陈君诺的郑重其事让许意浓的心又乱上加乱,他对曾经的绯闻从来都没有跟她做过任何的解释,倒是她自己闹一阵子别扭,他不理自己了又很狗腿的跑到人家面前去献殷勤。许意浓问自己能相信他吗,其实身体上的忠不忠诚在这个时候已经不是问题的焦点,她相信他不曾做过对不起的自己的事情,可是心呢?许意浓的嘴巴忽闪了好几次,可是终究还是没有问出这句话,她害怕,如果陈君诺坦诚他的心里还有别人,她又该如何自处。她不想把他们的婚姻推到绝境,她一直装作是一个傻子,那么就继续做一个傻子吧。
“意浓……”
许意浓没有让他在说话,而是扑上去抱住他,死死的抱着不放,“我原谅你了,我原谅你了。
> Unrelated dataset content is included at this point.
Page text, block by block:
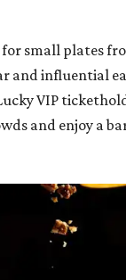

”其实就在陈君诺回来的时候,她便原谅他了。什么是爱,于许意浓来说那便是什么都计较,却也什么都会原谅,没有底线的原谅。抱着那人,陈君诺的心总算是熨贴下来,许意浓躲在他怀里抽泣了一阵子便也睡了,可是这一夜他却没有睡好。当他看到周晓年醉醺醺的跟许意浓胡言乱语的时候,他的惊慌只有他自己知道;当他听着许意浓问他是不是只有周晓年能叫他小诺,是不是不回来,他就只有一个念头,他必须马上回去跟她解释,一分钟也不能耽搁;当他在茶几上看到钻戒,那时候的混沌和空白让他几乎无法呼吸,他不敢想如果许意浓不见了,他到底要怎么办。想到这里他便把人抱得更紧了,许意浓似是醒了,眯着眼睛看着陈君诺,“要起床了?几点了,好黑……”她还没说完话,陈君诺便俯身把她压在了身下,缠绵的吻没完没了,彻底赶跑了许意浓的睡意,她有些抗拒,原谅归于原谅,可是心里总还有些芥蒂。可是陈君诺却不理会她的挣扎,只是把头埋在他的颈窝里不停的吻她,手摩挲着她的腰,没一会儿功夫,许意浓便缴械投降。在这件事儿上,许意浓没有办法指责陈君诺,他从来都不曾对自己用强的,只是缠着你,许意浓觉得自己就是不争气,每次都会身不由己。陈君诺说那就是爱,走心,身体是本能,单单用了脑子就不那么纯粹了。
对于陈君诺给她灌输的东西,很多时候许意浓并不完全懂得,只要是他开心就好了,他开心自己也就开心了。就好像现在她就想不通这个人到底为什么一直不睡觉要在凌晨三点多把人折腾成这个样子,一次不成再一次,停下来的时候天都蒙蒙亮了。许意浓实在困得厉害,也累得不轻,只是在半梦半醒间听见那个人在自己耳边低声呢喃,“意浓,好害怕你不见了,好害怕。”那声音太弱,弱到听得不是那么清楚,弱到在醒来的时候不知道是不是自己做了一个梦。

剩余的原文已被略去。